A repeal of some sanctions could soon put the US in direct competition politically and economically with China for influence in Burma. And a sudden move towards a democratic federal state would be at odds with China’s apparent preference for Burma’s political scene to evolve through a gradual process guided by a strong central government.
Already, Burma’s regime has made some tentative signals that it is willing to acquiesce to at least some of Washington’s aims, at least in the short term. Two meetings were held this month between the junta’s liaison officer, Labor Minister and retired Major General Aung Kyi, and pro-democracy leader Suu Kyi. Consequently, Suu Kyi was allowed to meet with representatives from the US, Australia and the European Union.
Her National League for Democracy (NLD) party has also been allowed to meet with foreign diplomats, including a meeting on Tuesday with the US charge d’ affaires, Larry Dinger. United States officials announced on October 8 that a senior Myanmar official – most observers believe it will be Prime Minister Lieutenant General Thein Sein – will be at a November meeting held between Obama and ASEAN in Singapore during the Asia-Pacific Economic Cooperation (APEC) summit.
What is not yet clear is why the generals have appeared to change their stance. It may be yet another attempt to put off international pressure only to revert back to repression and intransigence once attention has shifted elsewhere. Or the generals may be purposefully playing the US against China, knowing that any improvement in relations with Washington will improve its negotiating leverage with Beijing.
Conceptually, the US makes for a perfect counterbalance to what the Burmese generals see partially as a threat posed by Chinese domination through its fast expanding economic influence. The US also makes for a much stronger countervailing weight in balancing China’s influence than Beijing’s current major rival for influence, India.

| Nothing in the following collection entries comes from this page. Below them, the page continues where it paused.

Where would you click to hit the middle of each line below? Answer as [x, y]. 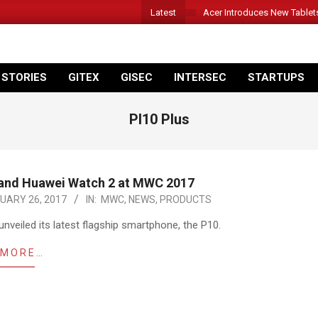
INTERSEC [200, 77]
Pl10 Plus [159, 119]
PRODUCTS [185, 199]
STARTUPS [276, 77]

A closer relationship with the US would certainly force China to revise its relations with the regime in order to safeguard its interests in an area that it previously had almost monopolistic control. US influence in Burma could also go some way to negate the strategic advantages China has gained through moves to turn Burma into a corridor for trade and oil and gas distribution to its landlocked southwest and its ability to bypass the Malacca Straits, which Beijing fears the US navy could blockade in case of any conflict.
One area that could see immediate change is China’s support for ethnic insurgents along its border with Burma. The junta is placing heavy pressure on the ceasefire groups to become border guard units under army control and join in the 2010 elections. Ethnic leaders have so far resisted the demand and with a deadline set for the end of this month, civil war has become a real possibility.
So far, China has been careful to provide only enough support to deter the Burmese army from making any rash moves and some have questioned the apparent lack of Chinese support for ethnic Chinese Kokang insurgents who were routed in September.
This may change, however, as closer ties with the US could push China to maintain or even strengthen relations with ceasefire groups along the border in a show of strength to safeguard its interests. Unless Burma’s rulers are serious about change in their country that conforms to US criteria, it will be some time before relations between the two countries normalize.
In the meantime, the US now at least has a seat at the table with the generals to discuss China’s role in Burma, and with concessions could potentially provide the regime with diplomatic and economic alternatives that gradually shift the region’s balance of power.